Tuesday, January 4, 2011

Mayor Gray is a Hand Dancer

Washington Post Article foresees a popularity spike for DC's Official Dance

Hand Dance holds the distinction of being Washington, DC's official dance according to a 2003 city council resolution sponsored by Phil Mendelson. A recent article in the Washington Post written by Nikita Stewart, indicated that the dance style's popularity may get another boost from the local government. It seems that recently elected mayor Vincent Gray is an avid hand dancer, and has been practicing the art form since his childhood. According to the article, Gray, who grew up in Northeast Washington, showcased his talents throughout his campaign. His dedication to hand dance could spark a revolution among DC dancers young and old. Some may hope to preserve the dance and the traditions it represents, and some may see it as an entrée to the local culture and community of which they hope to be a part.

The Humanities Council of Washington, DC awarded a 2010 DC Community Heritage Project grant to Beverly Lindsay-Johnson and the National Hand Dance Association for a documentary surveying the history of this descendant of the Lindy Hop and Jitterbug. The film, entitled Hand Dance: a Capitol Swing, was the result of an August 8th  oral history interview session that featured some of the most notable names in DC Hand Dance.

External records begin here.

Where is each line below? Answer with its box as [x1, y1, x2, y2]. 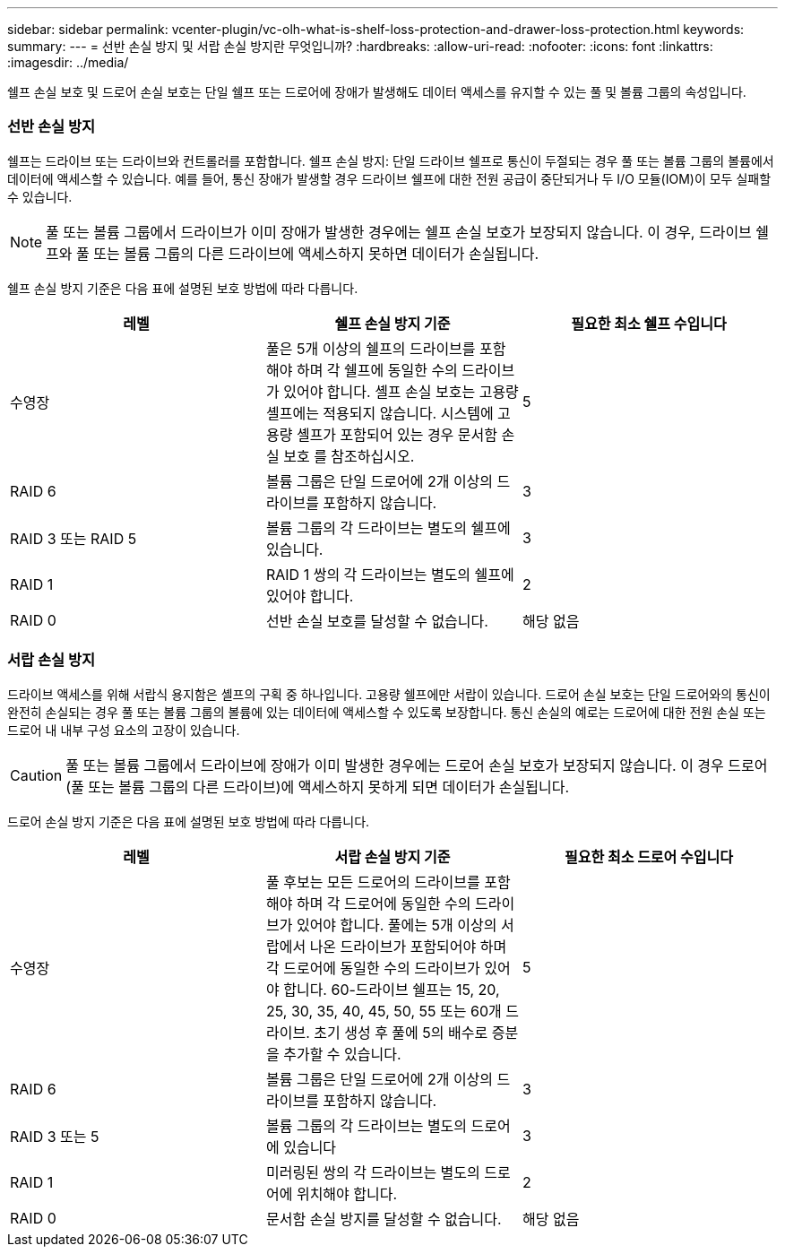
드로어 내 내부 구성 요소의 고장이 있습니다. [7, 722, 240, 738]
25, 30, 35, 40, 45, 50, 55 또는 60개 [265, 1001, 502, 1020]
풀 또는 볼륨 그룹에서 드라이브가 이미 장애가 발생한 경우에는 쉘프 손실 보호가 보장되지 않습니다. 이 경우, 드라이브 [46, 222, 752, 241]
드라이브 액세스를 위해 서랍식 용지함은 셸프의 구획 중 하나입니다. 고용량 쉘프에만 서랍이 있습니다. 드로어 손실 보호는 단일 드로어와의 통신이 [7, 686, 771, 702]
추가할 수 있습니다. [283, 1044, 401, 1063]
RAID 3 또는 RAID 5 [10, 529, 137, 548]
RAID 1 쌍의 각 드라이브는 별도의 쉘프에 [265, 565, 514, 584]
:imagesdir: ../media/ [7, 55, 129, 70]
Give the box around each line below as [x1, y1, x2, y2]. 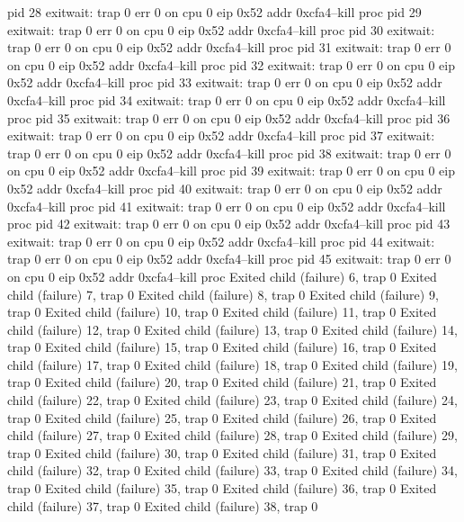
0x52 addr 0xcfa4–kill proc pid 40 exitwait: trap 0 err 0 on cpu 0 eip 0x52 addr [7, 178, 442, 197]
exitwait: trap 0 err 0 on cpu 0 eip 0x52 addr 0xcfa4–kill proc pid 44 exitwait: [7, 231, 435, 250]
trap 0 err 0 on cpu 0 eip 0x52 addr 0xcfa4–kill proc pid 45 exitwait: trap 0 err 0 [7, 249, 451, 268]
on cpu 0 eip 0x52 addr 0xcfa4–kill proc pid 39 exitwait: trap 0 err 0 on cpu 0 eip [7, 161, 455, 180]
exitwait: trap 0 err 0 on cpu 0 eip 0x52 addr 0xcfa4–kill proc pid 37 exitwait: [7, 126, 435, 145]
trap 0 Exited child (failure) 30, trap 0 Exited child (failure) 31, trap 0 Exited [7, 443, 437, 462]
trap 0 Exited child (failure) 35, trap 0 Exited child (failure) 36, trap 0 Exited [7, 479, 437, 498]
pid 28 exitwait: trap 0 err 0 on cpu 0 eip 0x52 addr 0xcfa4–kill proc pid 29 [7, 3, 422, 21]
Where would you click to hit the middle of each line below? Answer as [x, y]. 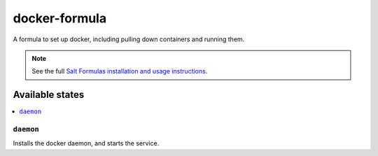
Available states [49, 95]
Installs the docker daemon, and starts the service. [86, 143]
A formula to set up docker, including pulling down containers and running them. [129, 39]
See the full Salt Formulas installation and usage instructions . [120, 71]
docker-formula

The entire finished product is available through the Humanities Council's DC Digital Museum and Youtube channel. Lindsay-Johnson is also the producer of Dance Party: the Teenarama Story, a documentary film about Washington, DC's Teenarama dance program of the 1960s. The show was open to African-American youth unlike many of its contemporary counterparts. 

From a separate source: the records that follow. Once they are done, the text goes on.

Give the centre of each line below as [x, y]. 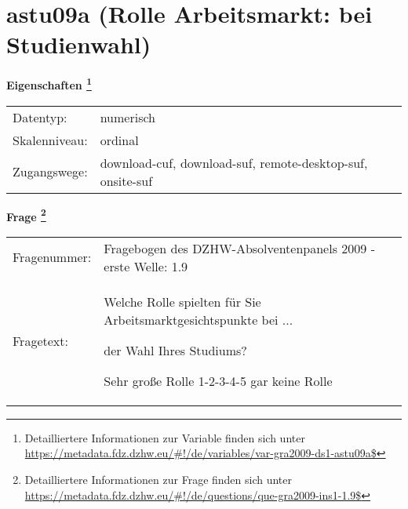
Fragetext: [40, 341]
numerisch [127, 117]
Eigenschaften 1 [49, 84]
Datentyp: [40, 117]
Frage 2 [26, 215]
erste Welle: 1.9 [146, 266]
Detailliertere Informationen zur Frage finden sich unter [158, 479]
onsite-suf [126, 180]
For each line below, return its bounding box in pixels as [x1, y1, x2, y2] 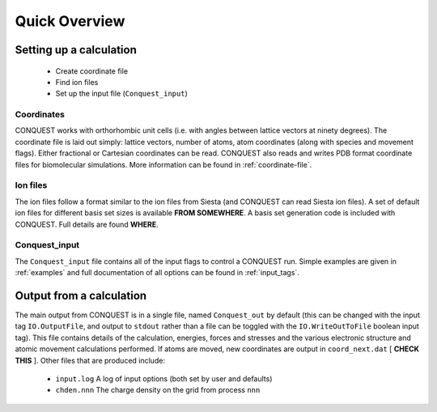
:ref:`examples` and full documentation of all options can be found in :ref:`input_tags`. [15, 268, 299, 278]
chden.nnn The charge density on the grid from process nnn [55, 385, 261, 395]
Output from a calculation [15, 288, 147, 303]
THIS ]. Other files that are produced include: [15, 355, 166, 365]
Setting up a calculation [15, 43, 137, 57]
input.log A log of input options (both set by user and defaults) [55, 373, 273, 384]
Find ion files [55, 77, 99, 87]
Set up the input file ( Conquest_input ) [55, 89, 188, 99]
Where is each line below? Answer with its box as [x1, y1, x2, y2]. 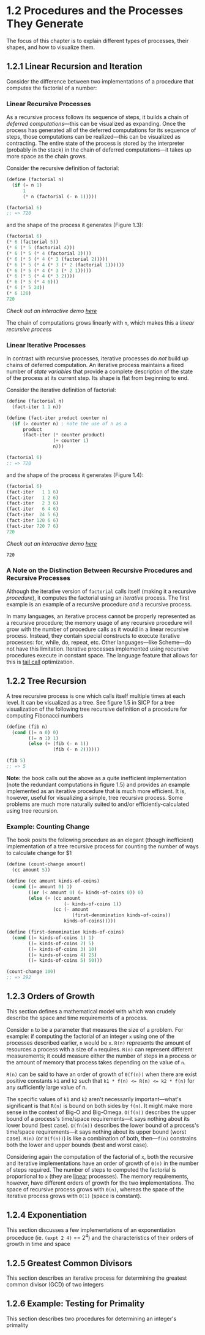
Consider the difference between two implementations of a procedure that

As Ms. Stewart demonstrates in her article, shared cultural traditions do not always function as bridges across generational and racial boundaries – not at first. But there also seems to be significant evidence that the world of hand dance holds a lot of potential. Like differing interpretations of a good book, the multitude of ways DC residents have adapted hand dance are likely to fuel debate and discussion among dedicated dancers and newcomers alike. Perhaps those discussions will be limited to the beat of the music, and the occasional trash talk challenge, but the longer people from differing backgrounds spend together, the more likely they are to find common ground.